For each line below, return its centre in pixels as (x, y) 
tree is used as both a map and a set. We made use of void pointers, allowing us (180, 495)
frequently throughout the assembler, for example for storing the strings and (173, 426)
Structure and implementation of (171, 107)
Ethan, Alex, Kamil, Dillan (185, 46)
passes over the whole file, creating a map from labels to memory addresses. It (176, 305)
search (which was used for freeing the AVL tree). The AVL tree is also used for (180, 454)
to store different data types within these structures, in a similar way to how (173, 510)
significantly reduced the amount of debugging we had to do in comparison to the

### Your instructions:
Retype the records above exactly, from their first line through the line that contains "Ethan, Alex, Kamil, Dillan (185, 46)", and stop there.

### Expected answer:
For each line below, return its centre in pixels as (x, y) 
tree is used as both a map and a set. We made use of void pointers, allowing us (180, 495)
frequently throughout the assembler, for example for storing the strings and (173, 426)
Structure and implementation of (171, 107)
Ethan, Alex, Kamil, Dillan (185, 46)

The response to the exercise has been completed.